Exploring the quantum critical point
Researchers using the HP-CAT 16-ID-B beamline at the APS are investigating the effects of the QCP on the crystal structure of the Yb valence of YbFe2Ge2. The quantum critical point (QCP) is a strong quantum fluctuation that gives rise to unusual, or non-Fermi, liquid temperature dependencies of physical properties. To explore the origin of QCP, the interplay between crystal structure and valence as a function of pressure is important.
High-pressure resonant x-ray emission spectroscopy and x-ray diffraction experiments on YbFe2Ge2 show a pressure-induced valence change under compression. Yb valence becomes nearly trivalent at ∼9 GPa.

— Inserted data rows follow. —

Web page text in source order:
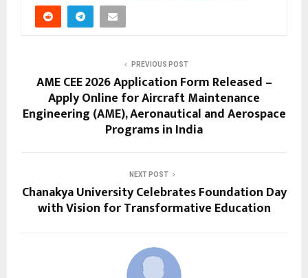
PREVIOUS POST
AME CEE 2026 Application Form Released –
Apply Online for Aircraft Maintenance
Engineering (AME), Aeronautical and Aerospace
Programs in India
NEXT POST
Chanakya University Celebrates Foundation Day
with Vision for Transformative Education
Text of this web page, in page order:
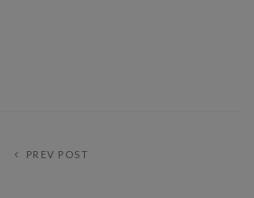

The crystal structure and the Yb valence of the YbFe2Ge2 heavy fermion compound was measured at room temperature and under high pressures using high-pressure powder X-ray diffraction and X-ray absorption spectroscopy via both partial fluorescence yield and resonant inelastic X-ray emission techniques. The measurements are complemented by first-principles density functional theoretical calculations using the self-interaction corrected local spin density approximation investigating in particular the magnetic structure and the Yb valence. While the ThCr2Si2-type tetragonal (I4/mmm) structure is stable up to 53 GPa, the X-ray emission results show an increase of the Yb valence from v = 2.72(2) at ambient pressure to v = 2.93(3) at ∼9 GPa, where at low temperature a pressure-induced quantum critical state was reported.

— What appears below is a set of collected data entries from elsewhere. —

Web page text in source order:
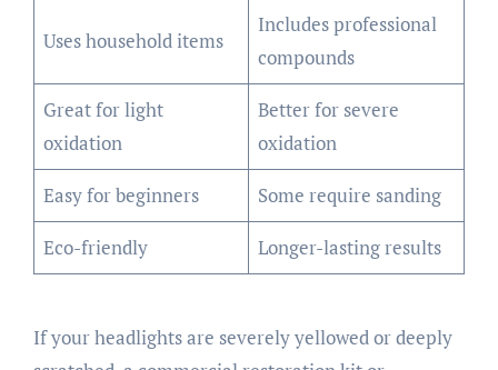
Uses household items
Includes professional
compounds
Great for light
oxidation
Better for severe
oxidation
Easy for beginners Some require sanding
Eco-friendly Longer-lasting results
If your headlights are severely yellowed or deeply
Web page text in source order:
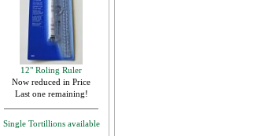
12" Roling Ruler
Now reduced in Price
Last one remaining!
Single Tortillions available
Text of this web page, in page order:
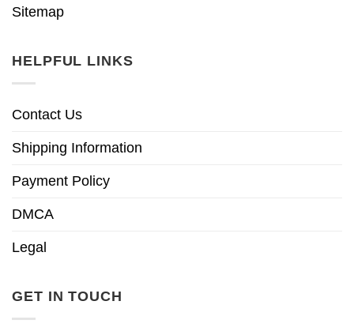
Sitemap
HELPFUL LINKS
Contact Us
Shipping Information
Payment Policy
DMCA
Legal
GET IN TOUCH
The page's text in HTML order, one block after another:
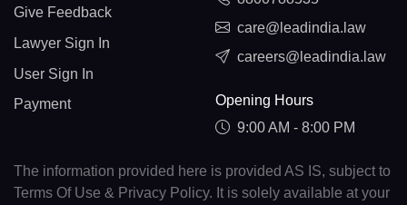
Give Feedback
Lawyer Sign In
User Sign In
Payment
care@leadindia.law
careers@leadindia.law
Opening Hours
9:00 AM - 8:00 PM
The information provided here is provided AS IS, subject to
Terms Of Use & Privacy Policy. It is solely available at your

Ravhi S. Kumar, Axel Svane, Ganapathy Vaitheeswaran, Venkatakrishnan Kanchana, Daniel Antonio, Andrew L. Cornelius, Eric D. Bauer, Yuming Xiao and Paul Chow, “Effect of Pressure on Valence and Structural Properties of YbFe2Ge2 Heavy Fermion Compound—A Combined Inelastic X-ray Spectroscopy, X-ray Diffraction, and Theoretical Investigation,” Inorganic Chemistry, Article ASAP, DOI: 10.1021/acs.inorgchem.5b01534, Published Online October 19, 2015.